» **WHAT THIS TASK INVOLVES**
Your task is to copy every line of the records below that contains "sink".

(Saved data entries)
■ ■ ■

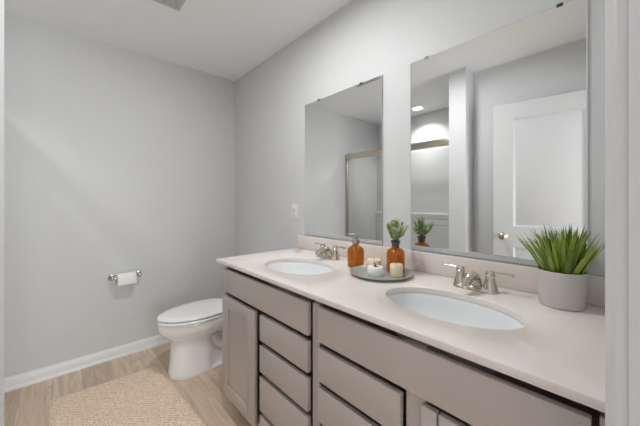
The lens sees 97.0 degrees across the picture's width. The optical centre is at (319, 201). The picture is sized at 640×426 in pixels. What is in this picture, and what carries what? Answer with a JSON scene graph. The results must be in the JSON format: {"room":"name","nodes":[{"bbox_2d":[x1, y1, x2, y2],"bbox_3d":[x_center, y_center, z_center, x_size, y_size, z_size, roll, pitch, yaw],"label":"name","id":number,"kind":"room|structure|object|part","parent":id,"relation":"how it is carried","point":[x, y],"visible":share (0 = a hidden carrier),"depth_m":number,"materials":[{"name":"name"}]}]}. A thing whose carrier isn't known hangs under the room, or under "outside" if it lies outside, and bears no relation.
{"room":"bathroom","nodes":[
{"label":"bathroom","id":0,"kind":"room"},
{"bbox_2d":[0,0,3,425],"bbox_3d":[-0.884,0.000,-0.030,1.116,2.440,1.150,0,0,-42],"label":"wall","id":1,"kind":"structure","parent":0,"point":[1,1],"depth_m":0.74,"materials":[{"name":"paint"}]},
{"bbox_2d":[4,12,233,377],"bbox_3d":[-1.837,0.000,2.060,2.533,2.440,0.100,0,0,-42],"label":"wall","id":2,"kind":"structure","parent":0,"point":[117,159],"depth_m":2.14,"materials":[{"name":"paint"}]},
{"bbox_2d":[4,334,169,392],"bbox_3d":[-1.462,1.177,2.321,1.628,0.085,0.022,0,0,-42],"label":"baseboard","id":3,"kind":"structure","parent":2,"relation":"attached to","point":[31,377],"depth_m":2.05,"materials":[{"name":"white paint"}]},
{"bbox_2d":[108,270,141,280],"bbox_3d":[-1.525,0.588,2.225,0.224,0.048,0.076,0,0,-42],"label":"paper holder","id":4,"kind":"object","parent":2,"relation":"attached to","point":[111,277],"visible":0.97,"depth_m":2.19,"materials":[{"name":"silver metal"}]},
{"bbox_3d":[-1.590,0.588,2.166,0.048,0.048,0.076,0,0,-42],"label":"post","id":5,"kind":"part","parent":4,"relation":"part of","materials":[{"name":"silver metal"}]},
{"bbox_2d":[116,271,136,285],"bbox_3d":[-1.509,0.601,2.207,0.120,0.090,0.091,0,0,-42],"label":"toilet paper roll","id":6,"kind":"object","parent":4,"relation":"on","point":[129,277],"visible":0.98,"depth_m":2.18,"materials":[{"name":"paper"}]},
{"bbox_2d":[4,342,251,425],"bbox_3d":[-0.121,1.250,0.058,3.100,0.060,5.450,0,0,-42],"label":"floor","id":7,"kind":"structure","parent":0,"point":[27,405],"depth_m":1.83,"materials":[{"name":"brown wood"}]},
{"bbox_2d":[48,366,205,425],"bbox_3d":[-1.041,1.215,1.546,0.659,0.009,1.090,0,0,-42],"label":"bath rug","id":8,"kind":"object","parent":7,"relation":"on","point":[145,397],"visible":1,"depth_m":1.69,"materials":[{"name":"fabric"}]},
{"bbox_2d":[157,298,221,380],"bbox_3d":[-0.801,0.858,2.188,0.810,0.724,0.414,0,0,-42],"label":"toilet","id":9,"kind":"object","parent":7,"relation":"on","point":[193,330],"visible":0.5,"depth_m":1.97,"materials":[{"name":"white ceramic"}]},
{"bbox_3d":[-0.912,0.822,2.087,0.507,0.018,0.354,0,0,-42],"label":"seat","id":10,"kind":"part","parent":9,"relation":"part of","materials":[{"name":"white plastic"}]},
{"bbox_3d":[-0.911,0.797,2.088,0.512,0.019,0.358,0,0,-42],"label":"lid","id":11,"kind":"part","parent":9,"relation":"part of","materials":[{"name":"white plastic"}]},
{"bbox_2d":[222,266,317,425],"bbox_3d":[-0.080,0.791,1.568,0.600,0.858,0.804,0,0,-42],"label":"vanity cabinet","id":12,"kind":"object","parent":7,"relation":"on","point":[269,332],"visible":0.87,"depth_m":1.33,"materials":[{"name":"beige paint"}]},
{"bbox_3d":[-0.439,0.829,1.534,0.012,0.434,0.232,0,0,-42],"label":"panel","id":13,"kind":"part","parent":12,"relation":"part of","materials":[{"name":"beige paint"}]},
{"bbox_3d":[-0.442,0.829,1.532,0.018,0.572,0.370,0,0,-42],"label":"door","id":14,"kind":"part","parent":12,"relation":"part of","materials":[{"name":"beige paint"}]},
{"bbox_3d":[-0.162,1.069,1.227,0.018,0.093,0.356,0,0,-42],"label":"drawer","id":15,"kind":"part","parent":12,"relation":"part of","materials":[{"name":"beige paint"}]},
{"bbox_3d":[-0.162,0.917,1.227,0.018,0.162,0.356,0,0,-42],"label":"drawer","id":16,"kind":"part","parent":12,"relation":"part of","materials":[{"name":"beige paint"}]},
{"bbox_3d":[-0.162,0.749,1.227,0.018,0.126,0.356,0,0,-42],"label":"drawer","id":17,"kind":"part","parent":12,"relation":"part of","materials":[{"name":"beige paint"}]},
{"bbox_3d":[-0.162,0.602,1.227,0.018,0.121,0.356,0,0,-42],"label":"drawer","id":18,"kind":"part","parent":12,"relation":"part of","materials":[{"name":"beige paint"}]},
{"bbox_2d":[316,302,604,425],"bbox_3d":[0.463,0.791,0.975,0.600,0.858,0.804,0,0,-42],"label":"vanity cabinet","id":19,"kind":"object","parent":7,"relation":"on","point":[367,375],"visible":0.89,"depth_m":0.81,"materials":[{"name":"beige paint"}]},
{"bbox_3d":[0.114,0.749,0.925,0.018,0.126,0.345,0,0,-42],"label":"drawer","id":20,"kind":"part","parent":19,"relation":"part of","materials":[{"name":"beige paint"}]},
{"bbox_3d":[0.114,0.602,0.925,0.018,0.121,0.345,0,0,-42],"label":"drawer","id":21,"kind":"part","parent":19,"relation":"part of","materials":[{"name":"beige paint"}]},
{"bbox_2d":[216,234,604,412],"bbox_3d":[0.172,0.303,1.281,0.620,0.118,1.652,0,0,-42],"label":"countertop","id":22,"kind":"structure","parent":19,"relation":"on","point":[559,352],"depth_m":0.89,"materials":[{"name":"stone"}]},
{"bbox_2d":[266,262,332,301],"bbox_3d":[-0.114,0.436,1.509,0.335,0.148,0.468,0,0,-42],"label":"sink","id":23,"kind":"object","parent":22,"relation":"in","point":[304,268],"visible":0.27,"depth_m":1.66,"materials":[{"name":"white ceramic"}]},
{"bbox_2d":[315,243,345,259],"bbox_3d":[0.025,0.299,1.669,0.134,0.082,0.257,0,0,-42],"label":"faucet","id":24,"kind":"object","parent":22,"relation":"on","point":[325,252],"visible":1,"depth_m":1.65,"materials":[{"name":"silver metal"}]},
{"bbox_3d":[0.018,0.294,1.735,0.051,0.072,0.051,0,0,-42],"label":"handle","id":25,"kind":"part","parent":24,"relation":"part of","materials":[{"name":"silver metal"}]},
{"bbox_3d":[0.024,0.298,1.668,0.126,0.062,0.052,0,0,-42],"label":"spout","id":26,"kind":"part","parent":24,"relation":"part of","materials":[{"name":"silver metal"}]},
{"bbox_3d":[0.054,0.331,1.696,0.056,0.018,0.162,0,0,-42],"label":"plate","id":27,"kind":"part","parent":24,"relation":"part of","materials":[{"name":"silver metal"}]},
{"bbox_3d":[0.090,0.294,1.657,0.051,0.072,0.051,0,0,-42],"label":"handle","id":28,"kind":"part","parent":24,"relation":"part of","materials":[{"name":"silver metal"}]},
{"bbox_2d":[347,233,363,267],"bbox_3d":[0.188,0.254,1.483,0.088,0.172,0.088,0,0,-42],"label":"soap dispenser","id":29,"kind":"object","parent":22,"relation":"on","point":[355,252],"visible":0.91,"depth_m":1.45,"materials":[{"name":"orange glass"}]},
{"bbox_2d":[350,264,412,281],"bbox_3d":[0.283,0.332,1.317,0.288,0.016,0.288,0,0,-42],"label":"serving tray","id":30,"kind":"object","parent":22,"relation":"on","point":[360,271],"visible":0.7,"depth_m":1.28,"materials":[{"name":"metal"}]},
{"bbox_2d":[367,258,381,266],"bbox_3d":[0.267,0.306,1.399,0.072,0.056,0.072,0,0,-42],"label":"pillar candle","id":31,"kind":"object","parent":30,"relation":"on","point":[370,261],"visible":0.7,"depth_m":1.38,"materials":[{"name":"beige wax"}]},
{"bbox_2d":[367,262,383,275],"bbox_3d":[0.254,0.306,1.295,0.075,0.056,0.075,0,0,-42],"label":"pillar candle","id":32,"kind":"object","parent":30,"relation":"on","point":[372,270],"visible":1,"depth_m":1.27,"materials":[{"name":"white wax"}]},
{"bbox_2d":[386,240,404,272],"bbox_3d":[0.358,0.260,1.343,0.084,0.149,0.084,0,0,-42],"label":"bottle vase","id":33,"kind":"object","parent":30,"relation":"on","point":[394,254],"visible":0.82,"depth_m":1.32,"materials":[{"name":"orange glass"}]},
{"bbox_2d":[386,218,408,240],"bbox_3d":[0.362,0.155,1.337,0.115,0.158,0.129,0,0,-5],"label":"sprigs","id":34,"kind":"object","parent":33,"relation":"in","point":[395,234],"visible":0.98,"depth_m":1.33,"materials":[{"name":"green plant"}]},
{"bbox_2d":[390,262,402,276],"bbox_3d":[0.343,0.303,1.272,0.058,0.061,0.058,0,0,-42],"label":"pillar candle","id":35,"kind":"object","parent":30,"relation":"on","point":[396,269],"visible":1,"depth_m":1.25,"materials":[{"name":"beige wax"}]},
{"bbox_2d":[387,292,524,371],"bbox_3d":[0.421,0.436,0.940,0.307,0.148,0.466,0,0,-42],"label":"sink","id":36,"kind":"object","parent":22,"relation":"in","point":[449,309],"visible":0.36,"depth_m":1.03,"materials":[{"name":"white ceramic"}]},
{"bbox_2d":[442,263,514,294],"bbox_3d":[0.572,0.299,1.072,0.134,0.082,0.257,0,0,-42],"label":"faucet","id":37,"kind":"object","parent":22,"relation":"on","point":[471,280],"visible":1,"depth_m":1.05,"materials":[{"name":"silver metal"}]},
{"bbox_3d":[0.542,0.266,1.167,0.019,0.013,0.076,0,0,-37],"label":"lever","id":38,"kind":"part","parent":37,"relation":"part of","materials":[{"name":"silver metal"}]},
{"bbox_3d":[0.565,0.294,1.137,0.051,0.072,0.051,0,0,-42],"label":"handle","id":39,"kind":"part","parent":37,"relation":"part of","materials":[{"name":"silver metal"}]},
{"bbox_3d":[0.571,0.298,1.071,0.126,0.062,0.052,0,0,-42],"label":"spout","id":40,"kind":"part","parent":37,"relation":"part of","materials":[{"name":"silver metal"}]},
{"bbox_3d":[0.601,0.331,1.098,0.056,0.018,0.162,0,0,-42],"label":"plate","id":41,"kind":"part","parent":37,"relation":"part of","materials":[{"name":"silver metal"}]},
{"bbox_3d":[0.637,0.294,1.059,0.051,0.072,0.051,0,0,-42],"label":"handle","id":42,"kind":"part","parent":37,"relation":"part of","materials":[{"name":"silver metal"}]},
{"bbox_3d":[0.664,0.266,1.034,0.076,0.013,0.019,0,0,42],"label":"lever","id":43,"kind":"part","parent":37,"relation":"part of","materials":[{"name":"silver metal"}]},
{"bbox_2d":[518,223,604,311],"bbox_3d":[0.777,0.207,0.925,0.192,0.266,0.245,0,0,-42],"label":"potted grass","id":44,"kind":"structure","parent":22,"relation":"on","point":[562,282],"depth_m":0.89,"materials":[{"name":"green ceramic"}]},
{"bbox_3d":[0.398,0.826,0.615,0.018,0.578,0.278,0,0,-42],"label":"door","id":45,"kind":"part","parent":19,"relation":"part of","materials":[{"name":"beige paint"}]},
{"bbox_2d":[4,0,351,80],"bbox_3d":[-0.121,-1.250,0.058,3.100,0.060,5.450,0,0,-42],"label":"ceiling","id":46,"kind":"structure","parent":0,"point":[227,39],"depth_m":1.95,"materials":[{"name":"paint"}]},
{"bbox_2d":[153,0,185,10],"bbox_3d":[-0.903,-1.212,1.600,0.280,0.016,0.280,0,0,-42],"label":"ceiling vent","id":47,"kind":"object","parent":46,"relation":"in","point":[176,5],"visible":1,"depth_m":1.72,"materials":[{"name":"plastic"}]},
{"bbox_2d":[234,0,604,276],"bbox_3d":[0.049,0.000,1.950,0.100,2.440,2.810,0,0,-42],"label":"wall","id":48,"kind":"structure","parent":0,"point":[363,40],"depth_m":1.70,"materials":[{"name":"paint"}]},
{"bbox_2d":[292,204,297,219],"bbox_3d":[-0.192,0.080,2.130,0.011,0.117,0.072,0,0,-42],"label":"wall outlet","id":49,"kind":"object","parent":48,"relation":"attached to","point":[294,206],"visible":1,"depth_m":2.12,"materials":[{"name":"white plastic"}]},
{"bbox_2d":[305,75,382,244],"bbox_3d":[0.117,-0.230,1.794,0.010,0.933,0.666,0,0,-42],"label":"wall mirror","id":50,"kind":"object","parent":48,"relation":"attached to","point":[344,128],"visible":1,"depth_m":1.75,"materials":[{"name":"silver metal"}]},
{"bbox_2d":[297,234,604,306],"bbox_3d":[0.394,0.292,1.485,0.016,0.096,1.652,0,0,-42],"label":"backsplash","id":51,"kind":"structure","parent":48,"relation":"attached to","point":[525,278],"depth_m":1.24,"materials":[{"name":"stone"}]},
{"bbox_2d":[410,0,587,272],"bbox_3d":[0.674,-0.230,1.185,0.010,0.933,0.650,0,0,-42],"label":"wall mirror","id":52,"kind":"object","parent":48,"relation":"attached to","point":[499,117],"visible":0.99,"depth_m":1.13,"materials":[{"name":"silver mirror"}]},
{"bbox_2d":[536,266,587,311],"bbox_3d":[0.789,0.282,0.926,0.129,0.116,0.129,0,0,-42],"label":"pot","id":53,"kind":"object","parent":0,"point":[560,288],"depth_m":0.88,"materials":[{"name":"grey ceramic"}]},
{"bbox_3d":[0.408,0.000,0.297,1.803,2.440,0.112,0,0,-42],"label":"wall","id":54,"kind":"structure","parent":0,"visible":0},
{"bbox_2d":[605,0,627,425],"bbox_3d":[0.389,0.170,0.372,0.058,2.100,0.022,0,0,-42],"label":"trim","id":55,"kind":"structure","parent":54,"relation":"attached to","point":[616,11],"depth_m":0.35,"materials":[{"name":"grey paint"}]},
{"bbox_2d":[628,0,639,425],"bbox_3d":[0.413,0.200,0.302,0.029,2.040,0.112,0,0,-42],"label":"trim","id":56,"kind":"structure","parent":54,"relation":"attached to","point":[633,5],"depth_m":0.34,"materials":[{"name":"grey paint"}]}
]}

■ ■ ■

» **THE ANSWER**
{"bbox_2d":[266,262,332,301],"bbox_3d":[-0.114,0.436,1.509,0.335,0.148,0.468,0,0,-42],"label":"sink","id":23,"kind":"object","parent":22,"relation":"in","point":[304,268],"visible":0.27,"depth_m":1.66,"materials":[{"name":"white ceramic"}]},
{"bbox_2d":[387,292,524,371],"bbox_3d":[0.421,0.436,0.940,0.307,0.148,0.466,0,0,-42],"label":"sink","id":36,"kind":"object","parent":22,"relation":"in","point":[449,309],"visible":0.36,"depth_m":1.03,"materials":[{"name":"white ceramic"}]},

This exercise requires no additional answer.